**EXERCISE BRIEF**.
Whatever lies between the line with "while ( true" and the end of the data, both included, must be copied exactly and without pictures.

Segment Open

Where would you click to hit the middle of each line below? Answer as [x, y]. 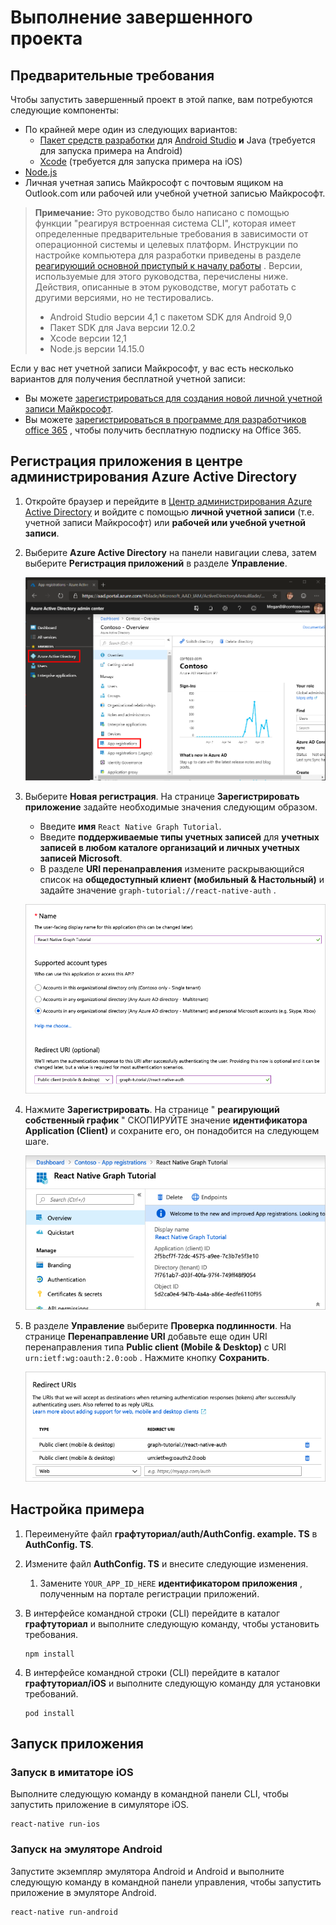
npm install [49, 1654]
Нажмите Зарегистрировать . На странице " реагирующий [152, 1110]
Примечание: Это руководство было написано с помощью [162, 212]
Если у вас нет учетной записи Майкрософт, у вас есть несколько [152, 368]
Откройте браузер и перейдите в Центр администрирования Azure [168, 501]
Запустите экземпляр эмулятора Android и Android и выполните [147, 1871]
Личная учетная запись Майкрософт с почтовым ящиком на [154, 182]
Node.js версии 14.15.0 [97, 349]
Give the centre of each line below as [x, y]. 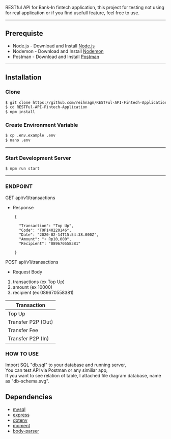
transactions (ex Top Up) [39, 282]
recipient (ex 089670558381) [43, 292]
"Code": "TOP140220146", [45, 230]
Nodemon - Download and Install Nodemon [58, 51]
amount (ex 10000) [32, 287]
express [21, 415]
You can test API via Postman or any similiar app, [56, 370]
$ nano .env [18, 140]
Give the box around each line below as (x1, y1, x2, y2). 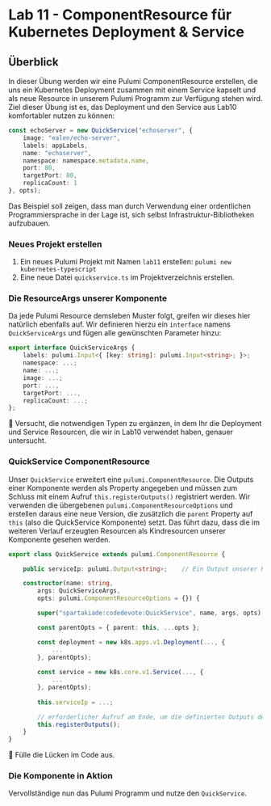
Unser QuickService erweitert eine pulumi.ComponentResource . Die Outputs (8, 475, 254, 484)
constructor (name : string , (23, 580, 114, 588)
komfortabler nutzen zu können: (8, 111, 115, 120)
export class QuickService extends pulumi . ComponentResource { (8, 550, 226, 559)
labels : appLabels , (23, 141, 89, 150)
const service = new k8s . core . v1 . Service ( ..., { (37, 669, 204, 677)
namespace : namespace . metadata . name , (23, 156, 150, 165)
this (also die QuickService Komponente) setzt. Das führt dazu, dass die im (8, 517, 261, 527)
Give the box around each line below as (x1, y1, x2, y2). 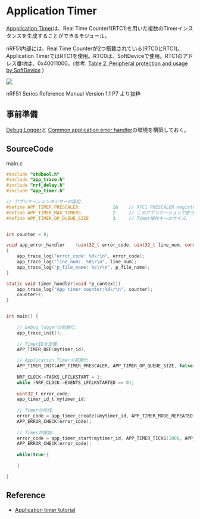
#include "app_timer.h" (6, 188, 65, 194)
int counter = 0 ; (6, 231, 49, 237)
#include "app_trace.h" (6, 177, 65, 183)
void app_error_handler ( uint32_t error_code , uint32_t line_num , (6, 242, 183, 248)
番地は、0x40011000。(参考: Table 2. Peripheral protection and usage (16, 60, 189, 67)
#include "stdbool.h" (6, 171, 60, 177)
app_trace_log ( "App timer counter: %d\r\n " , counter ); (17, 286, 153, 292)
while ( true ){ (17, 452, 49, 458)
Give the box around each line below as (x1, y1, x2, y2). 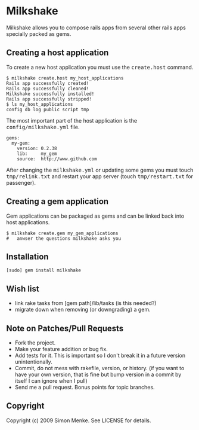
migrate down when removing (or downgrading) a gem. (14, 306, 151, 313)
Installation (6, 251, 49, 261)
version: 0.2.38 (17, 145, 58, 151)
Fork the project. (14, 339, 56, 346)
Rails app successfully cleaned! (6, 86, 89, 92)
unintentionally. (14, 358, 52, 365)
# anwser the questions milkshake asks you (6, 235, 121, 242)
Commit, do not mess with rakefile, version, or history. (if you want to (14, 365, 185, 371)

Segment Closed

**SOLUTION FOR THIS TASK**.
while ( true ){ (17, 452, 49, 458)
Give the box around each line below as (x1, y1, x2, y2). 
migrate down when removing (or downgrading) a gem. (14, 306, 151, 313)
Installation (6, 251, 49, 261)
version: 0.2.38 (17, 145, 58, 151)
Fork the project. (14, 339, 56, 346)
Rails app successfully cleaned! (6, 86, 89, 92)
unintentionally. (14, 358, 52, 365)
# anwser the questions milkshake asks you (6, 235, 121, 242)
Commit, do not mess with rakefile, version, or history. (if you want to (14, 365, 185, 371)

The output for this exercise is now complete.